WebAssembly / component-model

Repository for design and specification of the Component Model
Other
940 stars 79 forks source link

Flat data representation proposal: Enables zero copy shared memory, zero allocation return types, binary serialization #398

Open cpetig opened 2 days ago

cpetig commented 2 days ago

This all started with defining zero copy shared memory over a WIT interface (channel is WIT resource, inspired by iceoryx2):

   let channel = Channel_u32::new("topic");
   loop {
       let message = channel.allocate().await; // WASI 0.3
       message.set(42);
       message.send();
  }

and on the receiver side

  let subscription = Subscription::new("topic");
  loop {
     dbg!(subscription.read().await);
  }

with a WIT definition similar to

   resource object {
       set: func(u32);
       send: static func(object);
   }
   resource channel {
       allocate: func() -> future<object>;
   }
   resource subscription {
      read: func() -> future<u32>;
   }

This is all fine unless you try to place a list<string> inside the shared memory. This put me on a journey which culminated in this discussion issue, … after I figured out a way to express this in WIT (this is inspired by flatbuffers and capn-proto).

Flat marker

Adding a flat<T[, P]> marker, e.g. flat<list<string>, u16> to arguments or results will change the data representation to flat binary encoding: All pointers in list and string become of the second type and are relative to the current position. The same type is used for length encoding. The default pointer type P could be s32.

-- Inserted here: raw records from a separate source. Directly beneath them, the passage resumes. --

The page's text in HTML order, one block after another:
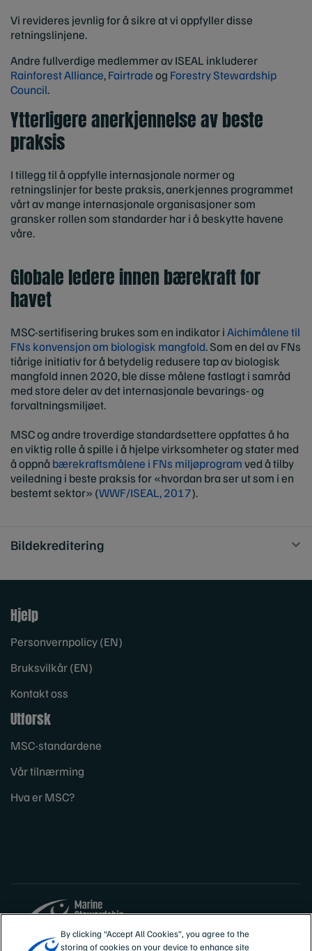
Vi revideres jevnlig for å sikre at vi oppfyller disse
retningslinjene.
Andre fullverdige medlemmer av ISEAL inkluderer
Rainforest Alliance,Fairtradeog Forestry Stewardship
Council.
Ytterligere anerkjennelse av beste
praksis
I tillegg til å oppfylle internasjonale normer og
retningslinjer for beste praksis, anerkjennes programmet
vårt av mange internasjonale organisasjoner som
gransker rollen som standarder har i å beskytte havene
våre.
Globale ledere innen bærekraft for
havet
MSC-sertifisering brukes som en indikator iAichimålene til
FNs konvensjon om biologisk mangfold. Som en del av FNs
tiårige initiativ for å betydelig redusere tap av biologisk
mangfold innen 2020, ble disse målene fastlagt i samråd
med store deler av det internasjonale bevarings- og
forvaltningsmiljøet.
MSC og andre troverdige standardsettere oppfattes å ha
en viktig rolle å spille i å hjelpe virksomheter og stater med
å oppnå bærekraftsmålene i FNs miljøprogramved å tilby
veiledning i beste praksis for «hvordan bra ser ut som i en
bestemt sektor» (WWF/ISEAL, 2017).
Bildekreditering
Hjelp
Personvernpolicy (EN)
Bruksvilkår (EN)
Kontakt oss
Utforsk
MSC-standardene
Vår tilnærming
Hva er MSC?
By clicking “Accept All Cookies”, you agree to the
storing of cookies on your device to enhance site
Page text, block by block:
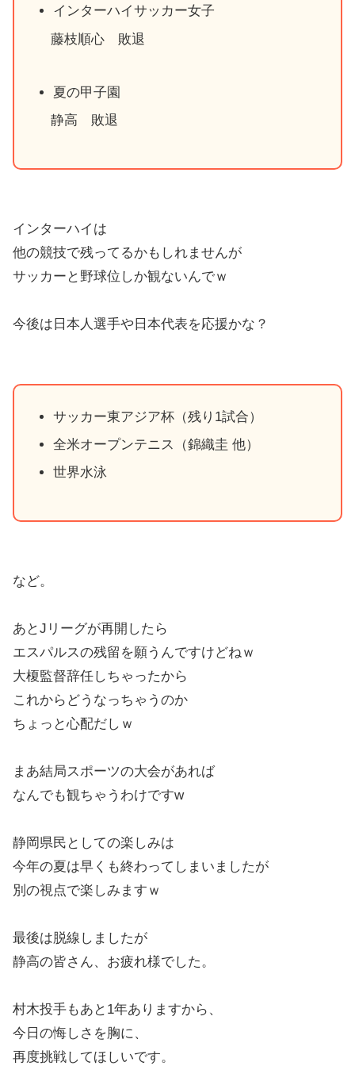
インターハイサッカー女子
藤枝順心 敗退
夏の甲子園
静高 敗退
インターハイは
他の競技で残ってるかもしれませんが
サッカーと野球位しか観ないんでｗ
今後は日本人選手や日本代表を応援かな？
サッカー東アジア杯（残り1試合）
全米オープンテニス（錦織圭 他）
世界水泳
など。
あとJリーグが再開したら
エスパルスの残留を願うんですけどねｗ
大榎監督辞任しちゃったから
これからどうなっちゃうのか
ちょっと心配だしｗ
まあ結局スポーツの大会があれば
なんでも観ちゃうわけですw
静岡県民としての楽しみは
今年の夏は早くも終わってしまいましたが
別の視点で楽しみますｗ
最後は脱線しましたが
静高の皆さん、お疲れ様でした。
村木投手もあと1年ありますから、
今日の悔しさを胸に、
再度挑戦してほしいです。
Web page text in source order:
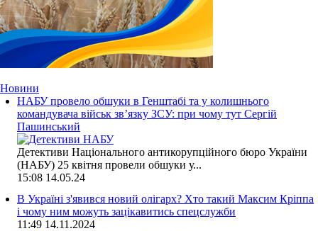
Новини
НАБУ провело обшуки в Генштабі та у колишнього
командувача військ зв’язку ЗСУ: при чому тут Сергій
Пашинський
Детективи Національного антикорупційного бюро України
(НАБУ) 25 квітня провели обшуки у...
15:08 14.05.24
В Україні з'явився новий олігарх? Хто такий Максим Кріппа
і чому ним можуть зацікавитись спецслужби
11:49 14.11.2024
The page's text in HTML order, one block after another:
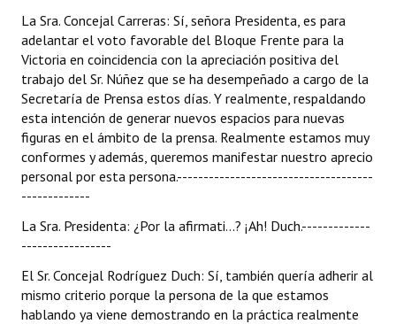
INSTITUCIONAL
Antiguos Pobladores
Noticias Destacadas
Registros y Distinciones
Datos Históricos
Premio al Mérito - Registro
Mujeres que Dejaron Huellas - Registro
Periodistas Decanos - Registro
La Sra. Concejal Carreras: Sí, señora Presidenta, es para
adelantar el voto favorable del Bloque Frente para la
Victoria en coincidencia con la apreciación positiva del
trabajo del Sr. Núñez que se ha desempeñado a cargo de la
Secretaría de Prensa estos días. Y realmente, respaldando
esta intención de generar nuevos espacios para nuevas
figuras en el ámbito de la prensa. Realmente estamos muy
conformes y además, queremos manifestar nuestro aprecio
personal por esta persona.-------------------------------------
-------------
La Sra. Presidenta: ¿Por la afirmati...? ¡Ah! Duch.-------------
-----------------
El Sr. Concejal Rodríguez Duch: Sí, también quería adherir al
mismo criterio porque la persona de la que estamos
hablando ya viene demostrando en la práctica realmente
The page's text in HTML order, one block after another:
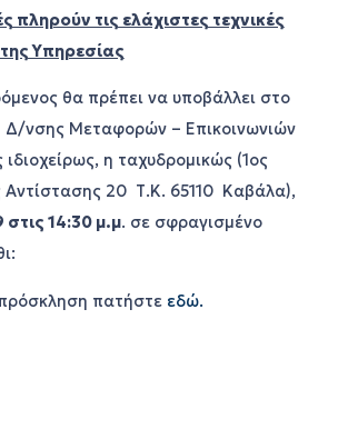
πληρούν τις ελάχιστες τεχνικές
Υπηρεσίας
θα πρέπει να υποβάλλει στο
νσης Μεταφορών – Επικοινωνιών
η ταχυδρομικώς (1ος
Αντίστασης 20 Τ.Κ. 65110 Καβάλα),
στις 14:30 μ.μ. σε σφραγισμένο
πρόσκληση πατήστε εδώ.
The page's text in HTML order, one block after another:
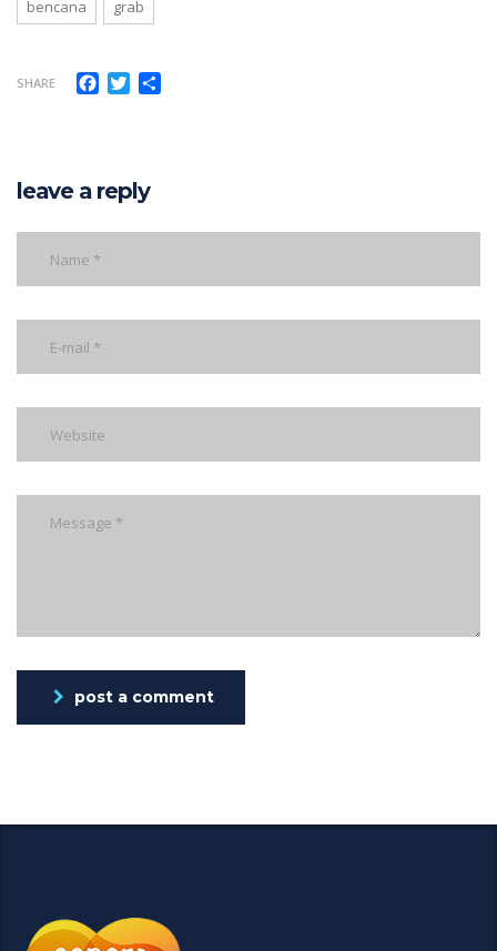
bencana grab
SHARE Facebook
Twitter
leave a reply
post a comment
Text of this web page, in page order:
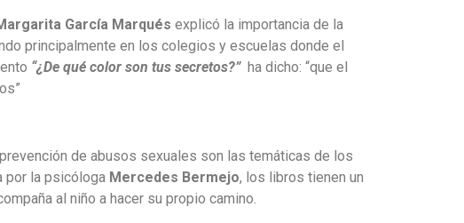
García Marqués explicó la importancia de la
principalmente en los colegios y escuelas donde el
“¿De qué color son tus secretos?” ha dicho: “que el
de abusos sexuales son las temáticas de los
por la psicólogaMercedes Bermejo, los libros tienen un
al niño a hacer su propio camino.
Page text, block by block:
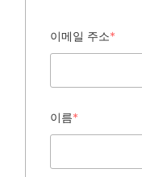
이메일 주소*
이름*
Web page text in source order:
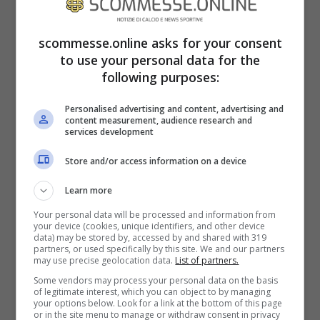
METEO E CONDIZIONI DEL CAMPO
Le condizioni meteo diBurnley –
si preannunciano buone: 14
buone.
scommesse.online asks for your consent
to use your personal data for the
following purposes:
Personalised advertising and content, advertising and
content measurement, audience research and
services development
Store and/or access information on a device
Learn more
Your personal data will be processed and information from
your device (cookies, unique identifiers, and other device
data) may be stored by, accessed by and shared with 319
partners, or used specifically by this site. We and our partners
may use precise geolocation data. List of partners.
Some vendors may process your personal data on the basis
of legitimate interest, which you can object to by managing
your options below. Look for a link at the bottom of this page
or in the site menu to manage or withdraw consent in privacy
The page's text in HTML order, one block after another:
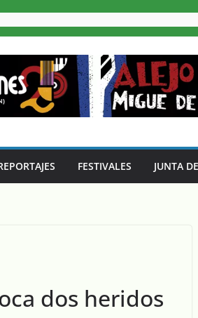
FESTIVALES JUNTA
dos heridos
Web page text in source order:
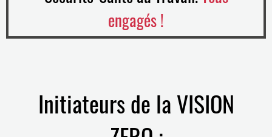
engagés !
Initiateurs de la VISION
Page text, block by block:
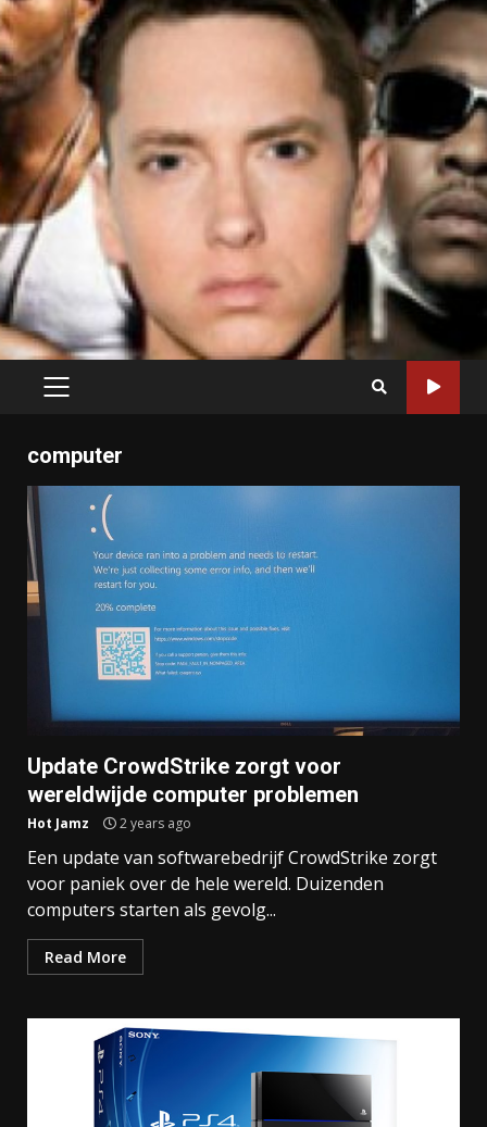
PRIMARY
computer
Update CrowdStrike zorgt voor
wereldwijde computer problemen
Hot Jamz 2 years ago
Een update van softwarebedrijf CrowdStrike zorgt
voor paniek over de hele wereld. Duizenden
computers starten als gevolg...
Read More
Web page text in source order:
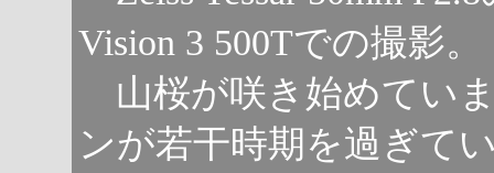
Vision 3 500Tでの撮影。
山桜が咲き始めてい
ンが若干時期を過ぎて
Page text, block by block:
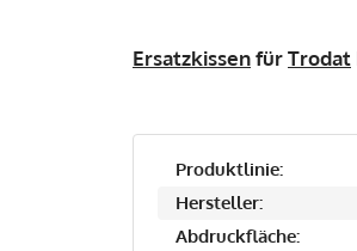
ErsatzkissenfürTrodat
Produktlinie:
Hersteller:
Abdruckfläche:
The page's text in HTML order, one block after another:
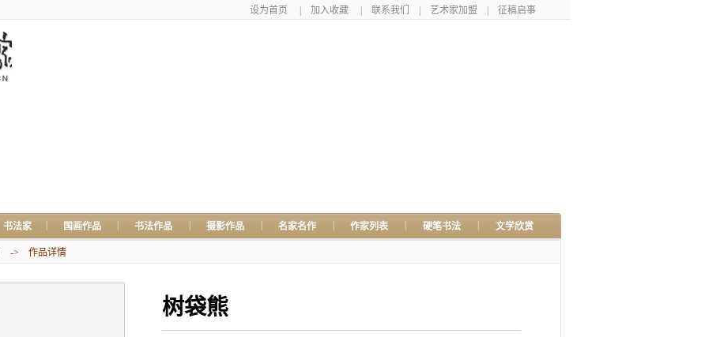
设为首页 加入收藏 联系我们 艺术家加盟 征稿启事
书法家 国画作品 书法作品 摄影作品 名家名作 作家列表 硬笔书法 文学欣赏
-> 作品详情
树袋熊
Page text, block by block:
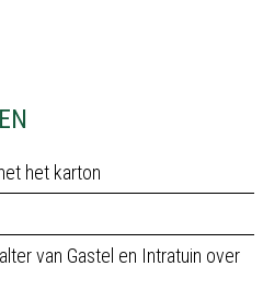
het karton
van Gastel en Intratuin over
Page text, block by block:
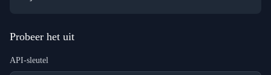
Probeer het uit
API-sleutel
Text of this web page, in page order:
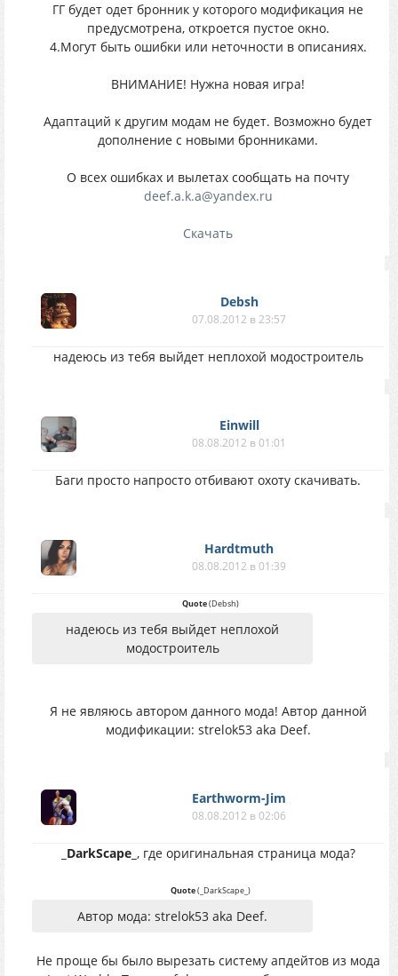
ГГ будет одет бронник у которого модификация не
предусмотрена, откроется пустое окно.
4.Могут быть ошибки или неточности в описаниях.
ВНИМАНИЕ! Нужна новая игра!
Адаптаций к другим модам не будет. Возможно будет
дополнение с новыми бронниками.
О всех ошибках и вылетах сообщать на почту
deef.a.k.a@yandex.ru
Cкачать
Debsh
07.08.2012 в 23:57
надеюсь из тебя выйдет неплохой модостроитель
Einwill
08.08.2012 в 01:01
Баги просто напросто отбивают охоту скачивать.
Hardtmuth
08.08.2012 в 01:39
Quote(Debsh)
надеюсь из тебя выйдет неплохой
модостроитель
Я не являюсь автором данного мода! Автор данной
модификации: strelok53 aka Deef.
Earthworm-Jim
08.08.2012 в 02:06
_DarkScape_ , где оригинальная страница мода?
Quote(_DarkScape_ )
Автор мода: strelok53 aka Deef.
Не проще бы было вырезать систему апдейтов из мода
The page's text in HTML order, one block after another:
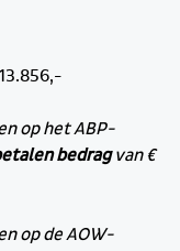
op het ABP-
bedragvan €
op de AOW-
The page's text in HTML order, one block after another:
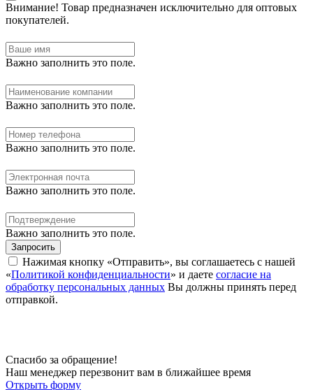
Внимание! Товар предназначен исключительно для оптовых
покупателей.
Важно заполнить это поле.
Важно заполнить это поле.
Важно заполнить это поле.
Важно заполнить это поле.
Важно заполнить это поле.
Запросить
Нажимая кнопку «Отправить», вы соглашаетесь с нашей
«Политикой конфиденциальности» и даете согласие на
обработку персональных данных Вы должны принять перед
отправкой.
Спасибо за обращение!
Наш менеджер перезвонит вам в ближайшее время
Открыть форму
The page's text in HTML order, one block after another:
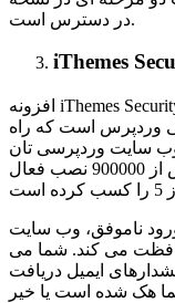
در دسترس است.
iThemes
افزونه iThemes Security ، که قبلا “Better WP Security” نامیده می
وردپرس است که راه
سایت وردپرسی تان
ارائه می دهد. نسخه رایگان این افزونه بیش از 900000 نصب فعال
ورود ناموفق، وب سایت
می کند. شما می
ایمیل دریافت
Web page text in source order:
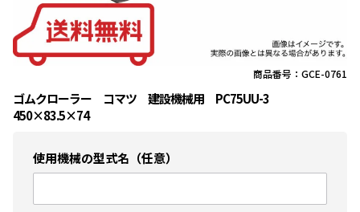
商品番号：GCE-0761
ゴムクローラー コマツ 建設機械用 PC75UU-3
450×83.5×74
使用機械の型式名（任意）
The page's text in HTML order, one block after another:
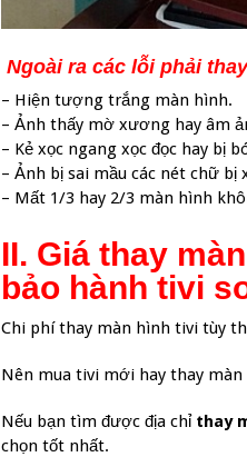
Ngoài ra các lỗi phải
– Hiện tượng trắng màn hình.
– Ảnh thấy mờ xương hay âm
– Kẻ xọc ngang xọc đọc hay bị
– Ảnh bị sai mầu các nét chữ bị
– Mất 1/3 hay 2/3 màn hình
II. Giá thay
bảo hành tivi
Chi phí thay màn hình tivi tùy
Nên mua tivi mới hay thay màn
Nếu bạn tìm được địa chỉ thay
chọn tốt nhất.
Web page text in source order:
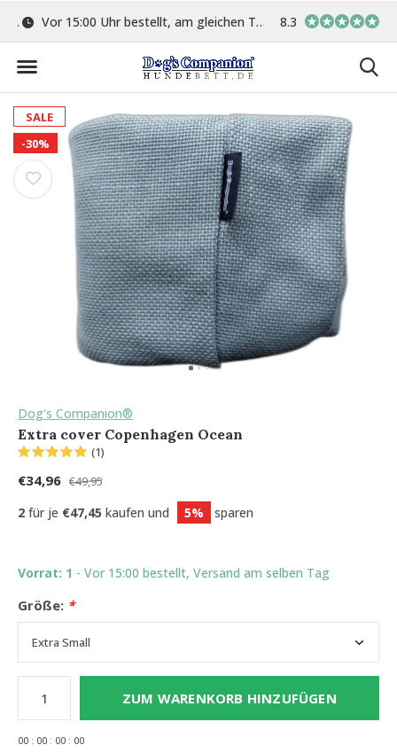
Vor 15:00 Uhr bestellt, am gleichen Tag versand In eigener
8.3
SALE
-30%
Dog's Companion®
Extra cover Copenhagen Ocean
(1)
€34,96 €49,95
2 für je €47,45 kaufen und 5% sparen
Vorrat: 1 - Vor 15:00 bestellt, Versand am selben Tag
Größe: *
ZUM WARENKORB HINZUFÜGEN
00 : 00 : 00 : 00
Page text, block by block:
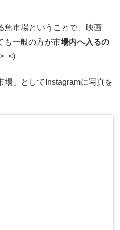
魚市場ということで、映画
も一般の方が市場内へ入るの
場」としてInstagramに写真を
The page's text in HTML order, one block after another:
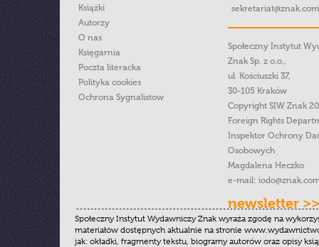
Książki
Autorzy
O nas
Księgarnia
Poczta literacka
Polityka cookies
Ochrona Sygnalistow
Społeczny Instytut
Znak Sp. z o.o.,
ul. Kościuszki 37,
30-105 Kraków
Copyright SIW Znak
Foreign Rights
Inspektor Ochrony
Osobowych
Magdalena Heczko
e-mail:
newsletter >>
Społeczny Instytut Wydawniczy Znak wyraża zgodę na
materiałów dostępnych aktualnie na stronie
jak: okładki, fragmenty tekstu, biogramy autorów oraz opisy
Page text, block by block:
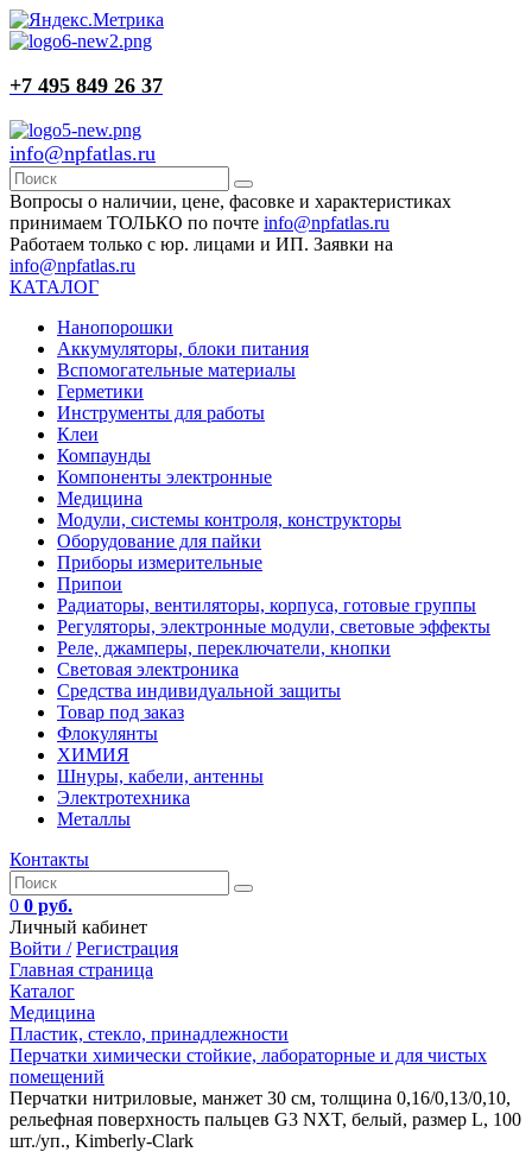
+7 495 849 26 37
info@npfatlas.ru
Вопросы о наличии, цене, фасовке и характеристиках
принимаем ТОЛЬКО по почте info@npfatlas.ru
Работаем только с юр. лицами и ИП. Заявки на
info@npfatlas.ru
КАТАЛОГ
Нанопорошки
Аккумуляторы, блоки питания
Вспомогательные материалы
Герметики
Инструменты для работы
Клеи
Компаунды
Компоненты электронные
Медицина
Модули, системы контроля, конструкторы
Оборудование для пайки
Приборы измерительные
Припои
Радиаторы, вентиляторы, корпуса, готовые группы
Регуляторы, электронные модули, световые эффекты
Реле, джамперы, переключатели, кнопки
Световая электроника
Средства индивидуальной защиты
Товар под заказ
Флокулянты
ХИМИЯ
Шнуры, кабели, антенны
Электротехника
Металлы
Контакты
0 0 руб.
Личный кабинет
Войти / Регистрация
Главная страница
Каталог
Медицина
Пластик, стекло, принадлежности
Перчатки химически стойкие, лабораторные и для чистых
помещений
Перчатки нитриловые, манжет 30 см, толщина 0,16/0,13/0,10,
рельефная поверхность пальцев G3 NXT, белый, размер L, 100
шт./уп., Kimberly-Clark
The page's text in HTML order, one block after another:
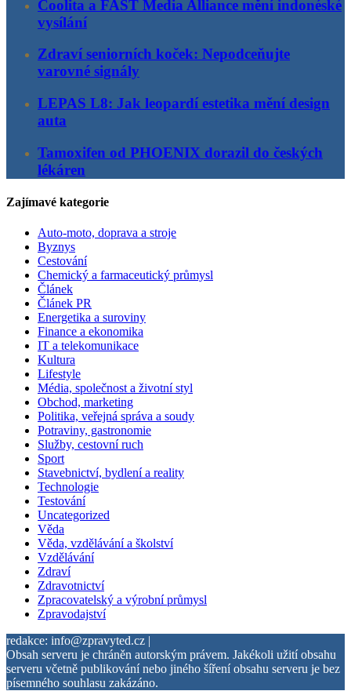
Coolita a FAST Media Alliance mění indonéské
vysílání
Zdraví seniorních koček: Nepodceňujte
varovné signály
LEPAS L8: Jak leopardí estetika mění design
auta
Tamoxifen od PHOENIX dorazil do českých
lékáren
Zajímavé kategorie
Auto-moto, doprava a stroje
Byznys
Cestování
Chemický a farmaceutický průmysl
Článek
Článek PR
Energetika a suroviny
Finance a ekonomika
IT a telekomunikace
Kultura
Lifestyle
Média, společnost a životní styl
Obchod, marketing
Politika, veřejná správa a soudy
Potraviny, gastronomie
Služby, cestovní ruch
Sport
Stavebnictví, bydlení a reality
Technologie
Testování
Uncategorized
Věda
Věda, vzdělávání a školství
Vzdělávání
Zdraví
Zdravotnictví
Zpracovatelský a výrobní průmysl
Zpravodajství
redakce: info@zpravyted.cz |
Obsah serveru je chráněn autorským právem. Jakékoli užití obsahu
serveru včetně publikování nebo jiného šíření obsahu serveru je bez
písemného souhlasu zakázáno.
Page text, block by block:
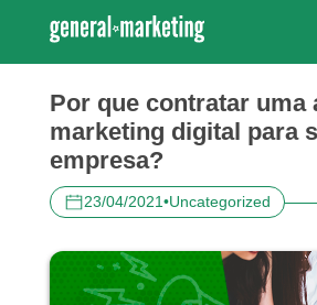
Por que contratar uma
marketing digital para
empresa?
23/04/2021•Uncategorized

Passing an argument will follow the normal ownership rules, so imported functions only pass a view while exported functions pass ownership of the buffer. The flat type is represented by a classical (pointer, length) pair. See https://bytecodealliance.zulipchat.com/#narrow/stream/438936-SIG-Embedded/topic/Sept.2017th.202024.20Meeting/near/470965874 for data encoding examples.

Returning a flat data type would change to a caller provided buffer (uninitialized) as the last argument (also (pointer,length)). The call returns the used length (0 indicates error/buffer overflow). This makes the call defined with respect to (partial) ownership transfer.

Similarly to async with WASI 0.3 and future<T> this could become a general option to apply to all functions, making #385 unnecessary, because this is more flexible and more storage efficient.

Buffer objects

Obtaining these buffers from the IPC component requires two new WIT return types: buffer-mut<T> and buffer-view<T> (read-only), both would encode as (pointer, length) and require a drop method to indicate that the buffer/view is no longer in use.

Side benefits

This data representation can also be used as a disk or network encoding of data expressed in WIT (make sure to version your WIT desciption).

API considerations

True zero copy construction of these flat data types require to know in advance the size of a list and pass it to the constructor to linearly place objects in the buffer, relative pointers could be unsigned to simplify the encoding logic.

See the links in https://bytecodealliance.zulipchat.com/#narrow/stream/438936-SIG-Embedded/topic/Sept.2017th.202024.20Meeting/near/470497166 for API examples in Rust and C++.

PS: I initially represented read-only flat types by address only (as the length can be calculated from the data), but this feels counterproductive from a verification and storing perspective.

cpetig commented 2 days ago

Of course the lowering of flat POD types would be identical to normal POD types, I consider (resource) handles as POD here. So the modifier only applies (recursively) to string and list representations.

Update: (Resource) handles don't serialize well across systems, so this needs more thoughts on when to forbid them.